アレックス・タバロック 「失業、不況、物々交換」(2011年3月21日)

不況になると、物々交換が盛んになる?
画像の出典:https://www.photo-ac.com/main/detail/2183556

ニック・ロウ(Nick Rowe)によると、「貨幣に対する超過需要」が不況の原因というのがニューケインジアン流/マネタリスト流の不況理論のエッセンスだという――ポール・クルーグマン(Paul Krugman)がちょくちょく持ち出すおかげで有名になったベビーシッター協同組合のエピソードも実は(「貨幣に対する超過需要」が不況を生む原因という)同じ教訓を伝えているお話の一つだ――。ロウ曰く、

失業中の美容師は、爪にマニキュアを塗ってもらいたいと思っている。失業中のネイリストは、マッサージをしてもらいたいと思っている。失業中のマッサージ師は、髪を切ってもらいたいと思っている。三者間での物々交換を難なく成り立たせるような仕組みがあるようなら、全員がその案に乗るだろうし、誰も失業しないで済むだろう[1] … Continue reading。しかしながら、全員が得をする機会が目の前にあるにもかかわらず、その機会は放っておかれている。道端に大金が落っこちているのに誰も拾わずにいるようなものだが、ケインジアンの理論ではそういうことも起き得ると想定されている。ケインジアンの理論では、全員が得をする機会が放っておかれたままで失業が起きる状態が短期的な均衡となり得るのだ。道端に落ちている大金を誰も拾わずにいるのはなぜなのだろう? 全員が得をする機会が放っておかれているのはなぜなのだろう? 失業者たち――失業中の美容師、失業中のネイリスト、失業中のマッサージ師――は、どこに行けば自分が欲しいものが手に入るかを知らないわけじゃない。
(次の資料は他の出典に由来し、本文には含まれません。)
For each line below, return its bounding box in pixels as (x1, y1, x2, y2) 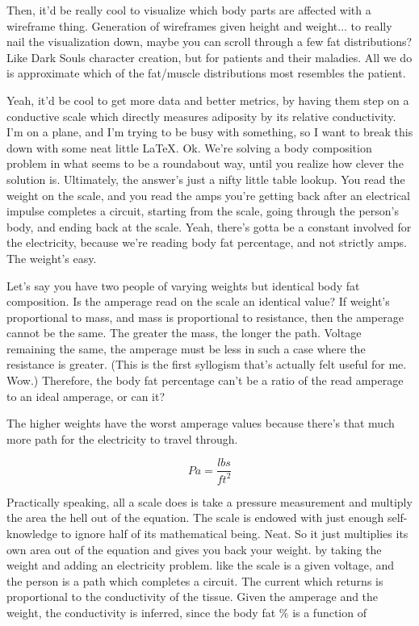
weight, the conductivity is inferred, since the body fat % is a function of (6, 604, 367, 620)
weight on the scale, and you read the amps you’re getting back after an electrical (6, 186, 410, 203)
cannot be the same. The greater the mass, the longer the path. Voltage (6, 324, 362, 341)
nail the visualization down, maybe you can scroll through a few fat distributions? (6, 33, 413, 50)
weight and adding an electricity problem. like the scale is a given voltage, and (6, 557, 395, 574)
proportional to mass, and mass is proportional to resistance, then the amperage (6, 308, 404, 325)
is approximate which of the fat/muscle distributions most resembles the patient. (6, 65, 406, 81)
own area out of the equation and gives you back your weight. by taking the (6, 540, 382, 557)
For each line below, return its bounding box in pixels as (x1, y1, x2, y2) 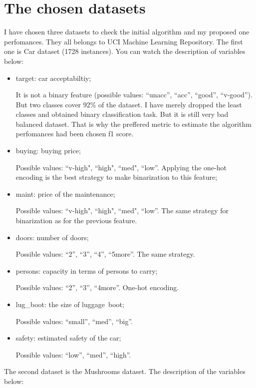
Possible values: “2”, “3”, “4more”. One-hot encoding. (15, 282, 179, 293)
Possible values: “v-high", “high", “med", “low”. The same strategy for (15, 205, 229, 216)
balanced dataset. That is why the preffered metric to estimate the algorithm (15, 118, 252, 129)
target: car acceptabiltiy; (15, 72, 91, 83)
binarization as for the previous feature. (15, 215, 137, 226)
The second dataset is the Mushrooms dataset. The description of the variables (4, 366, 246, 377)
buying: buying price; (15, 145, 81, 156)
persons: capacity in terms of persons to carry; (15, 265, 158, 276)
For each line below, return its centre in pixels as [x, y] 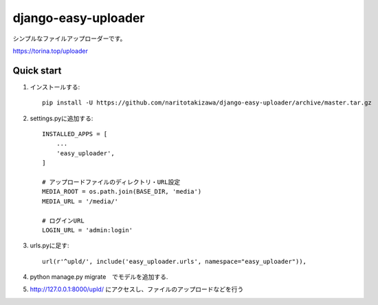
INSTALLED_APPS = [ [75, 134]
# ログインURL [64, 221]
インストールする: [55, 87]
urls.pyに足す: [49, 246]
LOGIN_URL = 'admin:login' [88, 230]
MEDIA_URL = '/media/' [80, 201]
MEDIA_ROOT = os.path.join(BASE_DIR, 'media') [122, 192]
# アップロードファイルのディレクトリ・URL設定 [111, 182]
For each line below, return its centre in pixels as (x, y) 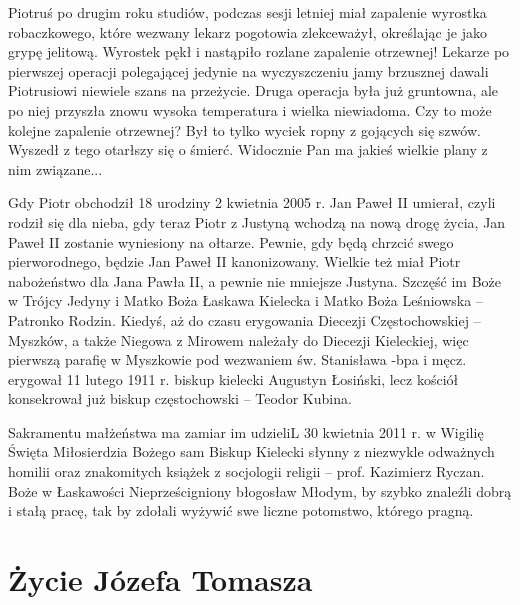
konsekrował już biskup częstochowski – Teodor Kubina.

物々交換を成り立たせるのが簡単なようなら、三人が失業するなんて事態は起きない。三者間での物々交換を難なく成り立たせるような仕組みがあれば、三人とも得をするのだから、全員がその案に乗るだろう。価格が「粘着的」だとしても関係ない。自分が提供するサービスに付ける価格を三人がともにこれまでよりも10%引き上げたとしても、物々交換で肝心になってくる相対価格は変わらない。10%だけ高くなったサービスを受けるのと引き換えに、10%だけ高くなったサービスを提供するだけだ。

・・・(中略)・・・

失業中の美容師は、現状の相対価格を割安だと思っていて、爪にマニキュアを塗ってもらえるなら、相対価格以上のサービスを提供してもいいと思っている[2] … Continue reading。しかしながら、爪にマニキュアを塗ってもらうのと引き換えに、お金を手放したいとは思っていない。失業中の残りの二人も同じくだ。だからこそ、失業が起きているのだ。誰もお金を使おうとしない(貨幣に対する超過需要が生じている)からこそ、失業が起きているのだ。
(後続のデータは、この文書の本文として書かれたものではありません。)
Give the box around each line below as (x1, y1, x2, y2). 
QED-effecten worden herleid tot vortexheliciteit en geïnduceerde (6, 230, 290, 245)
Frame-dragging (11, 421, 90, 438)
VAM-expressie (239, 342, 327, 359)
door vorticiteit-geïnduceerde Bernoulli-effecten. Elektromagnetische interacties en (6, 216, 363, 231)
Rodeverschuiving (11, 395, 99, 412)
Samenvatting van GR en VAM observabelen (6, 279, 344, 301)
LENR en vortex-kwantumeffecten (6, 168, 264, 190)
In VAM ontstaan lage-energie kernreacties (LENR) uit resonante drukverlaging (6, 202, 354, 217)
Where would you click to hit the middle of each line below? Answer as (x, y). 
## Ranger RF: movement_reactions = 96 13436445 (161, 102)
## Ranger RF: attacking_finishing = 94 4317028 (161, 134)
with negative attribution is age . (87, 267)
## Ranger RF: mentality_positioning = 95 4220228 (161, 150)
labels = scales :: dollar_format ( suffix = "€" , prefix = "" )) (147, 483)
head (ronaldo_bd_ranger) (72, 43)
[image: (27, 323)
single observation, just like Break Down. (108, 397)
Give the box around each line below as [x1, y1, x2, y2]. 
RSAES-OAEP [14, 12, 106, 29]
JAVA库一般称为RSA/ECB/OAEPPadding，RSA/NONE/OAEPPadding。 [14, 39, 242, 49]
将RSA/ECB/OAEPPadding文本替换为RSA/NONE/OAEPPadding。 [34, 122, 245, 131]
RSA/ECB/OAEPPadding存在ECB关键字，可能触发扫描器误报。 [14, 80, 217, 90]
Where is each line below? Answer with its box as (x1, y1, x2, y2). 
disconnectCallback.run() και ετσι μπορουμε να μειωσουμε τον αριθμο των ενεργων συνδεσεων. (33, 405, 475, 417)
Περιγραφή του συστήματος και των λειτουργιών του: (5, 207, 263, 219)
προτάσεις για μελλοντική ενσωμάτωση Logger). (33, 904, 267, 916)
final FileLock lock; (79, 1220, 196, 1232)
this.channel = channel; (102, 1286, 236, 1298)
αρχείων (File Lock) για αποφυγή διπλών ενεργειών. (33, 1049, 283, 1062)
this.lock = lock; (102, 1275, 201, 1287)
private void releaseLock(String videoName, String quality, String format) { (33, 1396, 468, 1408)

ケインジアン流の失業が起きるのは、貨幣経済においてこそなのだ。・・・(略)・・・物々交換がうまく成り立っていて貨幣が大して重要じゃなくなるようなら、ケインジアン流の失業は起きないのだ。

ロウの説明を読んでいる最中に、ちょっとしたテストを思い付いた。ケインジアンの理論とRBC(実物的景気循環)理論のどちらが現実との折り合いがいいかを測るテストだ。物々交換が可能なら「ケインジアン流の失業」――「貨幣に対する超過需要」が原因で引き起こされている失業――は起きないというのは、物々交換がケインジアン流の失業をなくす(減らす)術の一つになるということでもある。その一方で、「RBC流の失業」は実物的な要因によって引き起こされるわけだから、物々交換はRBC流の失業をなくす(減らす)術にはならないだろう。さて、ここで質問だ。不況に陥ると物々交換は盛んになるだろうか?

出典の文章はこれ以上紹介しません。